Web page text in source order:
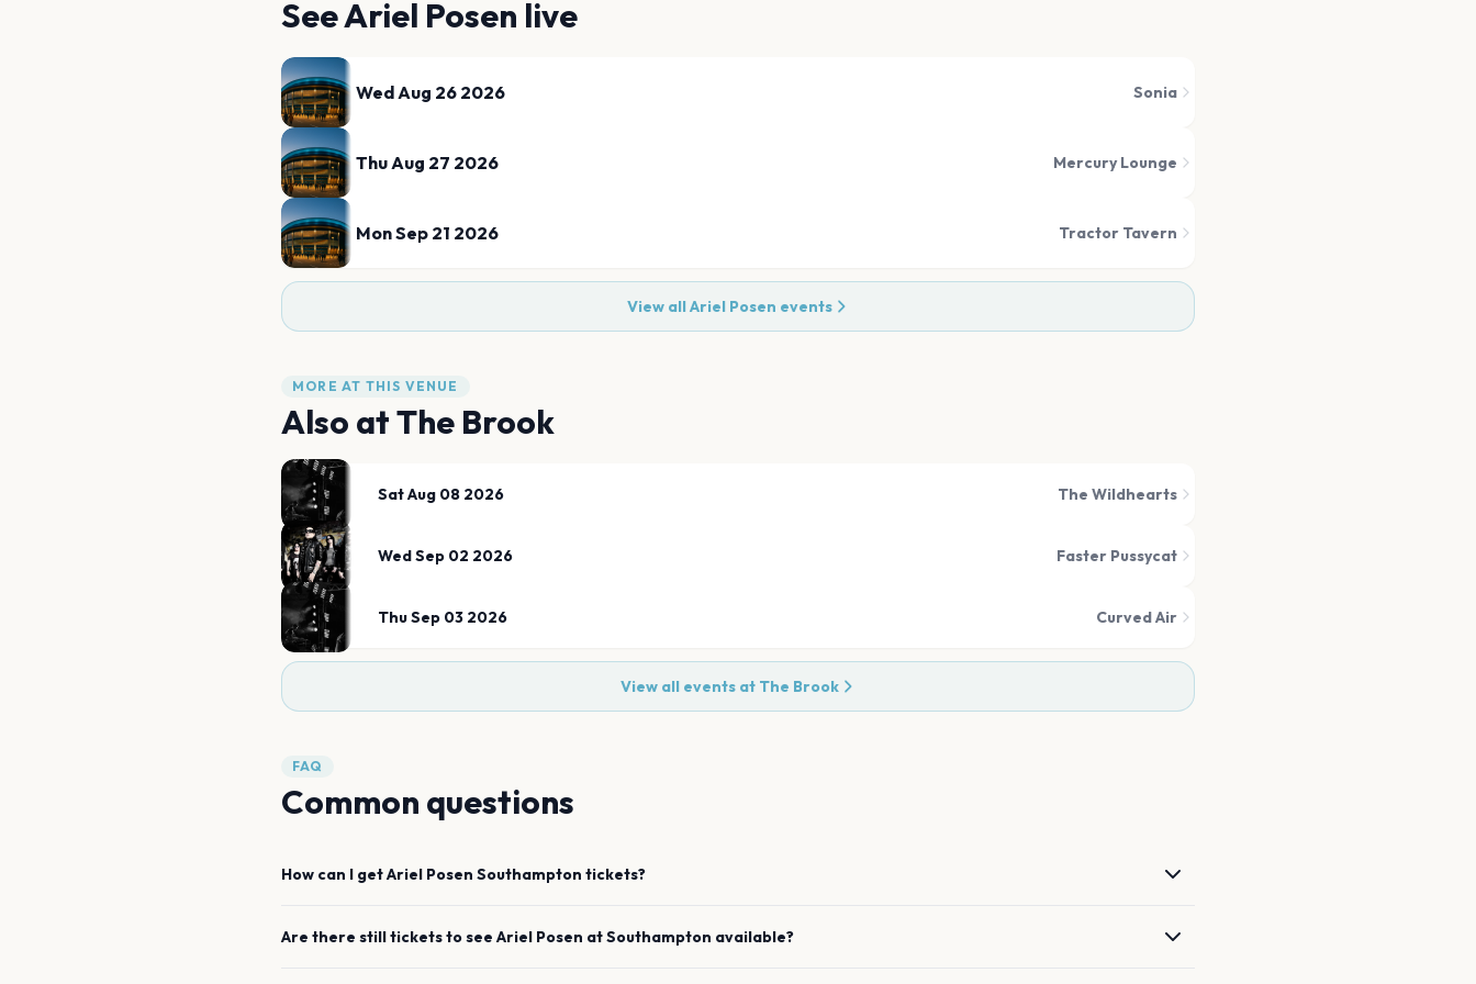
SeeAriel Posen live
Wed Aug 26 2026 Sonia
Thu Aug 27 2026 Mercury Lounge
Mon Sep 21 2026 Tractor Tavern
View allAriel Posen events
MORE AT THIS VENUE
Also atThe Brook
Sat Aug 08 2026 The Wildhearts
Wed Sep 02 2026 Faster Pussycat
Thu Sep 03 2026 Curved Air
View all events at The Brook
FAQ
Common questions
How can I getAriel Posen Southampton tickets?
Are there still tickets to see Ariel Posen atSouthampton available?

◇ ◇ ◇ ◇

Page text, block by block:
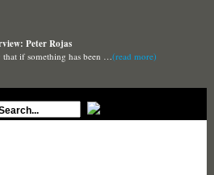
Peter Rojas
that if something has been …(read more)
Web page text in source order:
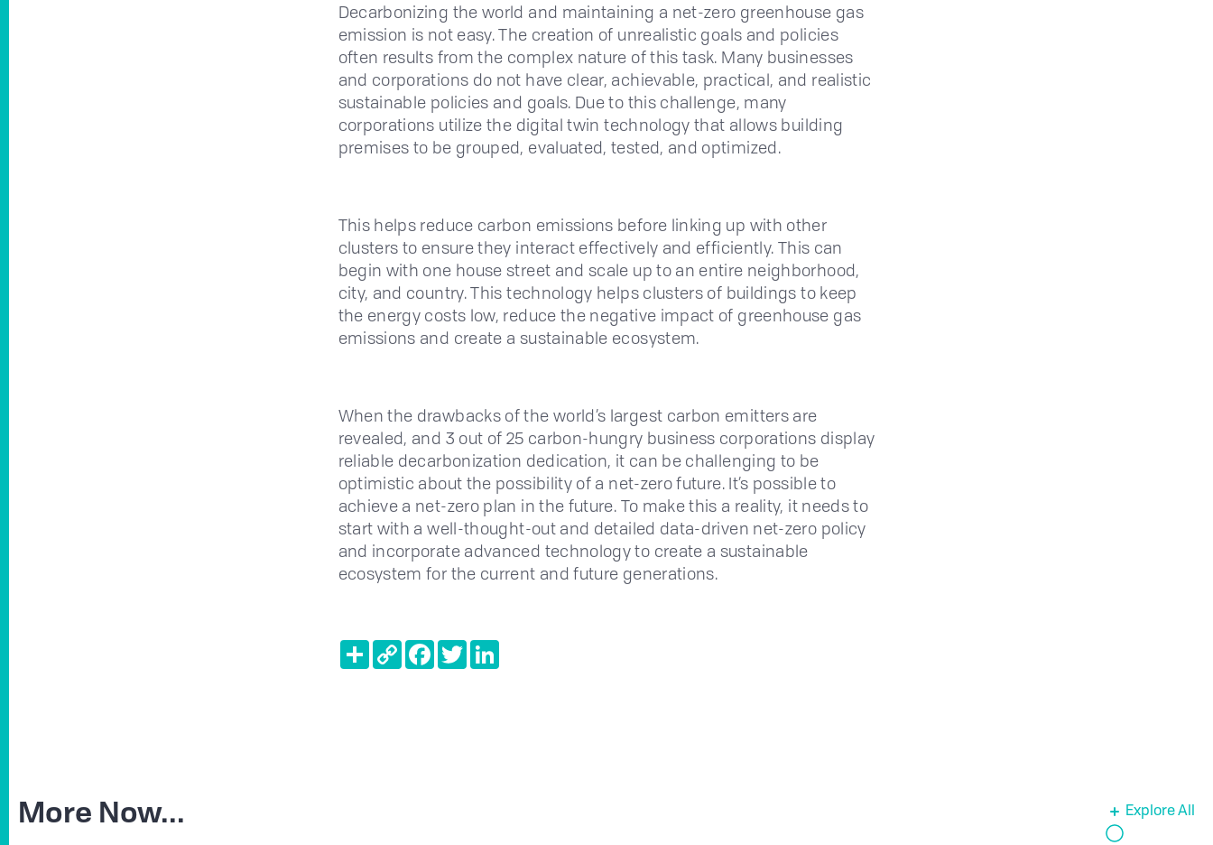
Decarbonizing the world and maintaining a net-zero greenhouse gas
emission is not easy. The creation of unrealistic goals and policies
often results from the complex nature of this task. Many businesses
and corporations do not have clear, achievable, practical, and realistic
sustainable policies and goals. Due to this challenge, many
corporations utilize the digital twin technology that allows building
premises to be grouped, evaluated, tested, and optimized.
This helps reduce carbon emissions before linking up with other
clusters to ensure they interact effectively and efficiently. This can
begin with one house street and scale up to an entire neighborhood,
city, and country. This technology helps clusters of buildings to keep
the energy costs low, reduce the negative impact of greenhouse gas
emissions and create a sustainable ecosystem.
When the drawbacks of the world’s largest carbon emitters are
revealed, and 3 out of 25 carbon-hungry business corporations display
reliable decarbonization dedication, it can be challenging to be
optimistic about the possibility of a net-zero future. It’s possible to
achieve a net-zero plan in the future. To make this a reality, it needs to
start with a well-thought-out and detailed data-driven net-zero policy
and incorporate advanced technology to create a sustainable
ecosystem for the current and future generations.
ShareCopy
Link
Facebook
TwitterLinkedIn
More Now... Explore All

◇ ◇ ◇ ◇

Reproduce exactly, and with no other material, the lines between those holding "sustainable policies and" and "reliable decarbonization dedication, it", inclusive.

sustainable policies and goals. Due to this challenge, many
corporations utilize the digital twin technology that allows building
premises to be grouped, evaluated, tested, and optimized.
This helps reduce carbon emissions before linking up with other
clusters to ensure they interact effectively and efficiently. This can
begin with one house street and scale up to an entire neighborhood,
city, and country. This technology helps clusters of buildings to keep
the energy costs low, reduce the negative impact of greenhouse gas
emissions and create a sustainable ecosystem.
When the drawbacks of the world’s largest carbon emitters are
revealed, and 3 out of 25 carbon-hungry business corporations display
reliable decarbonization dedication, it can be challenging to be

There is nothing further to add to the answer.